In that dissent, Judge Murray expressly considered the proper application of the notice
requirement for claims under the public building exception to governmental immunity as
provided by MCL 691.1406. Chambers v Wayne Co Airport Auth, unpublished opinion per
curiam of the Court of Appeals, issued June 5, 2008 (Docket No. 277900) (Murray, J.,
dissenting). In particular, Judge Murray concluded that the plaintiff failed to serve notice as
required by MCL 691.1406 because an internal incident report completed by a person associated
with the defendant did not comply with the plain requirements of the statute. Id. at 2. Judge
Murray reached this conclusion because the plaintiff did not serve the notice on the defendant
and further the plaintiff did not establish that the person who completed the incident report could
lawfully be served with civil process directed at the defendant. Id. Judge Murray further stated
that the failure to provide the required notice under MCL 691.1406 precluded the plaintiff from
recovering for his injuries regardless of whether the defendant was actually prejudiced as a
result. Id.
When we apply MCL 691.1406 to the present case, plaintiffs’ claim under the public
building exception to governmental immunity is barred. First, plaintiffs through counsel
acknowledge that they failed to provide defendant with the notice required by MCL 691.1406.

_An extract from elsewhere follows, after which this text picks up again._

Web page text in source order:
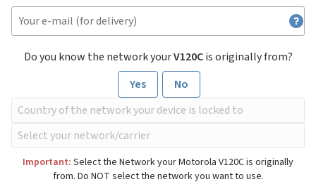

Further, while it appears undisputed that one or more employees or other agents of defendant
responded to assist plaintiff after the incident, this fact is simply immaterial under Chambers
because plaintiffs’ claim under the public building exception is plainly barred by their failure to
serve defendant with the requisite notice regardless of whether this failure actually prejudiced
defendant. Thus, the trial court’s denial of defendant’s motion for summary disposition must be
reversed and this case remanded for entry of summary disposition in favor of defendant on that
claim.1
Plaintiffs assert on cross-appeal that defendant is not immune from tort liability because
the principal plaintiff’s injury resulted from a proprietary function. We disagree.
The governmental tort liability act (GTLA) provides that, in general, governmental
agencies engaged in governmental functions are immune from tort liability. MCL 691.1407(1).
The GTLA defines “governmental function” as being “an activity that is expressly or impliedly
mandated or authorized by constitution, statute, local charter or ordinance, or other law.” MCL
691.1401(f).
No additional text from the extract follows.